From the line that contains "GitHub Pages (4)" to the last line of the entries, write each line out exactly; include both ends and nothing else.

◆ **Records from a dataset**:
——

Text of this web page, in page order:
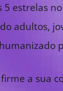
5 estrelas
adultos,
a sua
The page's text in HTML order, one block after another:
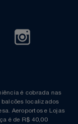
é cobrada nas
balcões localizados
Aeroportos e Lojas
é de R$ 40,00
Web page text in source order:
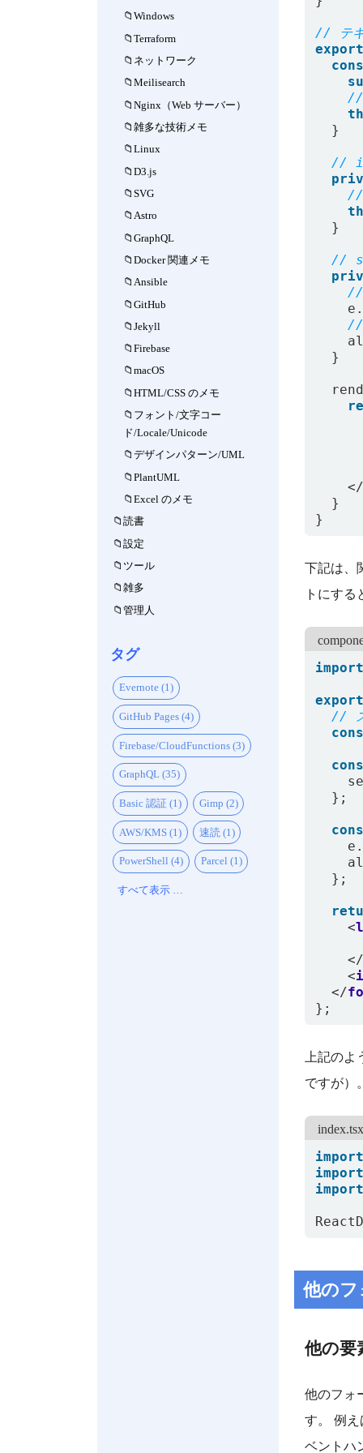
Windows
Terraform
ネットワーク
Meilisearch
Nginx（Web サーバー）
雑多な技術メモ
Linux
D3.js
SVG
Astro
GraphQL
Docker 関連メモ
Ansible
GitHub
Jekyll
Firebase
macOS
HTML/CSS のメモ
フォント/文字コー
ド/Locale/Unicode
デザインパターン/UML
PlantUML
Excel のメモ
読書
設定
ツール
雑多
管理人
タグ
Evernote (1)
GitHub Pages (4)
Firebase/CloudFunctions (3)
GraphQL (35)
Basic 認証 (1) Gimp (2)
AWS/KMS (1) 速読 (1)
PowerShell (4) Parcel (1)
すべて表示 …
export
}
}
e .
}
</
}
}
下記は、
トにす
import
export
};
e .
};
<
</
<
</
};
上記の
ですが）
import
import
import
他のフ
他の要
他のフォ
す。 例
ベントハ

——

◆ **EXERCISE ANSWER**:
GitHub Pages (4)
Firebase/CloudFunctions (3)
GraphQL (35)
Basic 認証 (1) Gimp (2)
AWS/KMS (1) 速読 (1)
PowerShell (4) Parcel (1)
すべて表示 …
export
}
}
e .
}
</
}
}
下記は、
トにす
import
export
};
e .
};
<
</
<
</
};
上記の
ですが）
import
import
import
他のフ
他の要
他のフォ
す。 例
ベントハ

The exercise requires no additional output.